Hugging Face Hub
Feynman includes read-only Hugging Face Hub tools for grounding ML recipes and replication plans. They help the researcher verify whether a dataset or repo actually exposes the files, splits, schema, and card metadata needed for implementation.
These tools are grounded in Hugging Face’s public Hub API endpoint docs. Authentication follows the HF_TOKEN environment variable documented by huggingface_hub; Feynman also accepts HUGGINGFACE_HUB_TOKEN for compatibility with existing shells.
Authentication
Public Hub resources work without configuration. For private or gated resources, set an access token in your shell before launching Feynman:
export HF_TOKEN=hf_...
Feynman also checks HUGGINGFACE_HUB_TOKEN. The tools send whichever token is present with Hub requests.
Tools
The researcher agent can use these tools automatically:
| Tool | Purpose |
|---|---|
hf_dataset_info | Inspect dataset metadata, tags, access status, card data, features, splits, downloads, likes, and sibling files |
hf_repo_files | List files in a model, dataset, or Space repository before reading anything large |
hf_repo_read_file | Read small text files from Hub repos, such as README.md, configs, examples, and scripts |
The file reader truncates output by default and is intended for text files only. It is not a weight downloader or dataset bulk reader. It refuses obvious model weight files, archives, and dataset shards such as .safetensors, .bin, .gguf, .parquet, .zip, and .tar before download.
Where it is used
The /recipe workflow uses Hugging Face Hub inspection to validate dataset availability and schema before recommending a training recipe. The /replicate workflow uses the same checks for ML-heavy papers and benchmark claims.

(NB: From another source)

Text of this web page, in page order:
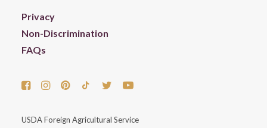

For example, a recipe using a chat SFT dataset should verify that the dataset has a messages, text, or prompt/completion-style schema before calling it usable. If Feynman cannot check that schema, the final artifact should mark the dataset as unverified or blocked.
Boundaries
These tools are read-only. They do not create repos, upload files, start jobs, or manage private data. If an experiment needs execution on Hugging Face infrastructure, Feynman should record that as a follow-up implementation decision rather than silently attempting it.